*** Opening Extracted data ***

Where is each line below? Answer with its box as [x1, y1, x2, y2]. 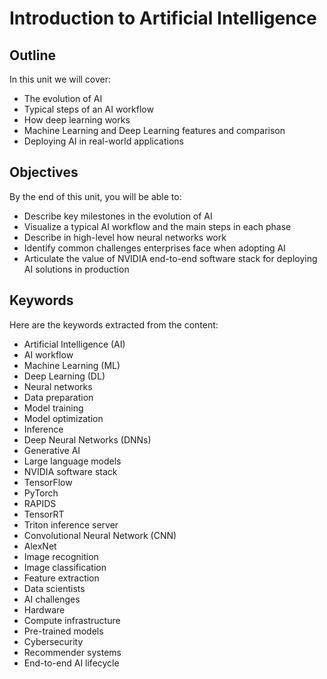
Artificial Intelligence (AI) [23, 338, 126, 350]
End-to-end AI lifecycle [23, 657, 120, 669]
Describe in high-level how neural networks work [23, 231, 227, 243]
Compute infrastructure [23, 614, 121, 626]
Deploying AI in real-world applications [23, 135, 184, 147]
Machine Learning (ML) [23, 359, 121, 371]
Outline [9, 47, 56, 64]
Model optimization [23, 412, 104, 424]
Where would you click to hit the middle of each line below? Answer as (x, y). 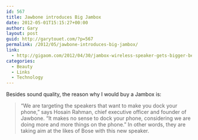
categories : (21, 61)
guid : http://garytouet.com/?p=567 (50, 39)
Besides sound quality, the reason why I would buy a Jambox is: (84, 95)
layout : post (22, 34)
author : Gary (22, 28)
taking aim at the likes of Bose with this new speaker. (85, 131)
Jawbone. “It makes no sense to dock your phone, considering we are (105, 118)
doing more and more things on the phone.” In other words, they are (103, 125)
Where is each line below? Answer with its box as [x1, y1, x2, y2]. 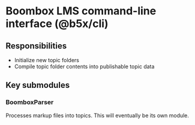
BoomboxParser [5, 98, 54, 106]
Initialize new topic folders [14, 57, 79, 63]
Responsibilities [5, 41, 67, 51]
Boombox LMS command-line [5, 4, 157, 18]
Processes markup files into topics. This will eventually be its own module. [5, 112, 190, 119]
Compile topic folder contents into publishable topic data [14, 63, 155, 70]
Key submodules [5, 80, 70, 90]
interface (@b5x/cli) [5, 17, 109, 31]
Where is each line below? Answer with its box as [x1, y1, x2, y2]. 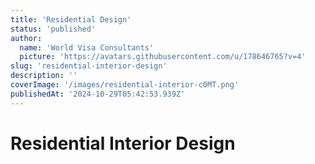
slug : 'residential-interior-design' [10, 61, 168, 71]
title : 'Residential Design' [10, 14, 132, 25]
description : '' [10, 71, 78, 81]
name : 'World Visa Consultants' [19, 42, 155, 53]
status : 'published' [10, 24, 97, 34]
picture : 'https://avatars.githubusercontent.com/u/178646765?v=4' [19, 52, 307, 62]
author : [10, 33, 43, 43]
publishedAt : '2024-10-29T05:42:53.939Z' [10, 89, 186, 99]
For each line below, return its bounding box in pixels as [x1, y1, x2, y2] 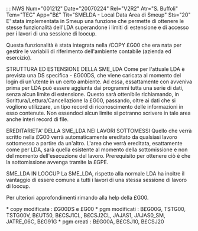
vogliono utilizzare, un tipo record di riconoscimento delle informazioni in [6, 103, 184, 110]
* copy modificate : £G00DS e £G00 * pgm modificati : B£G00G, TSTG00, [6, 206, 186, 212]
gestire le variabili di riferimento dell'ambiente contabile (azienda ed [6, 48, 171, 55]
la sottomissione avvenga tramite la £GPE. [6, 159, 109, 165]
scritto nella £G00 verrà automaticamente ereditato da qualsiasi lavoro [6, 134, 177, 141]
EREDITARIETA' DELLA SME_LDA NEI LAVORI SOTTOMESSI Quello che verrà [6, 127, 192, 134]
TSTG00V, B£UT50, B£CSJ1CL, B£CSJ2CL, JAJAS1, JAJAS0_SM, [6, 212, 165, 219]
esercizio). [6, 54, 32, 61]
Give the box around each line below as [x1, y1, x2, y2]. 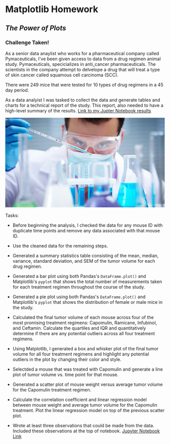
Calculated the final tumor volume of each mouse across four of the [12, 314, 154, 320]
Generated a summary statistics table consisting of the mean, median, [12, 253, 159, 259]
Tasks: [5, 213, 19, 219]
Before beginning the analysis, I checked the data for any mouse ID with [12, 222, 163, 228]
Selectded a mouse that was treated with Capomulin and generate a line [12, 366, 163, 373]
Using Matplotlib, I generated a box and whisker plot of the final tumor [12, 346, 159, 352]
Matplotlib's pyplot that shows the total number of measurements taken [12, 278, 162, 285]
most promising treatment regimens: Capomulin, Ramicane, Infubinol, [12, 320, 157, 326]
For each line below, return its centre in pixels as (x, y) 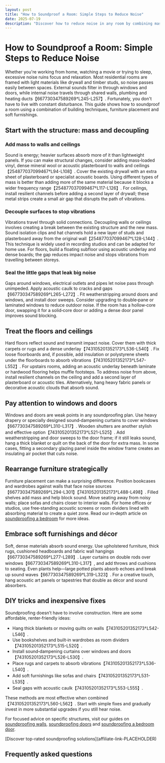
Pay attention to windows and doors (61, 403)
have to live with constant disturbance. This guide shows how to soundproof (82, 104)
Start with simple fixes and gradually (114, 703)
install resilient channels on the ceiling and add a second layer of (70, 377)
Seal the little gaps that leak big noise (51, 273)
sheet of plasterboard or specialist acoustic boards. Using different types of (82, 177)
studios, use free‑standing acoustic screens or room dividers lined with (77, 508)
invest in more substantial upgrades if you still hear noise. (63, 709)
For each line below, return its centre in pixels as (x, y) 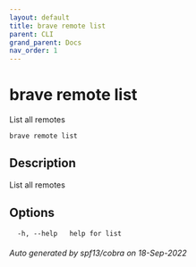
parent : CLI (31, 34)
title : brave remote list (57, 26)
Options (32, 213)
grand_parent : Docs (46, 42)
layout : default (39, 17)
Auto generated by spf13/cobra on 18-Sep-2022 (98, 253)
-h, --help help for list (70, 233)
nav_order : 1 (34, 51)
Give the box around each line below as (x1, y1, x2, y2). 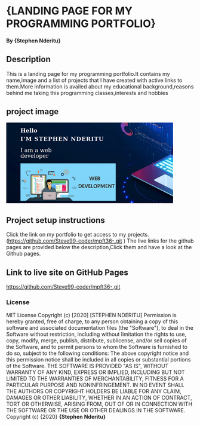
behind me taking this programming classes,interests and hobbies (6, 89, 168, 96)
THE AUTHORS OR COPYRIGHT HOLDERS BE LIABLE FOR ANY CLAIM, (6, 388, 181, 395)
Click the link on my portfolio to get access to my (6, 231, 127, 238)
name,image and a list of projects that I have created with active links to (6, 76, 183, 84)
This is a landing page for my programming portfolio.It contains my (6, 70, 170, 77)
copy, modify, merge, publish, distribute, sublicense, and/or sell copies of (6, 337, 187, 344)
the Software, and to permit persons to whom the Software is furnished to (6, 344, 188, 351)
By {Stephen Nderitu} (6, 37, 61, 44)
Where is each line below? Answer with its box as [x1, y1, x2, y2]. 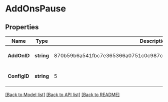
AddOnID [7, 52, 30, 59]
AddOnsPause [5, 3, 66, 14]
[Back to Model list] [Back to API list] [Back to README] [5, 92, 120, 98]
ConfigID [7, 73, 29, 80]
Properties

*** Closing Extracted data ***

From the entries above, copy exactly the lines starting at the one with "nav_order : 1 (34, 51)" and stopping at the one with "This is a landing", keeping both ends. Drop the pictures.

[Solved problem]
nav_order : 1 (34, 51)
Give the box around each line below as (x1, y1, x2, y2). 
behind me taking this programming classes,interests and hobbies (6, 89, 168, 96)
THE AUTHORS OR COPYRIGHT HOLDERS BE LIABLE FOR ANY CLAIM, (6, 388, 181, 395)
Click the link on my portfolio to get access to my (6, 231, 127, 238)
name,image and a list of projects that I have created with active links to (6, 76, 183, 84)
This is a landing page for my programming portfolio.It contains my (6, 70, 170, 77)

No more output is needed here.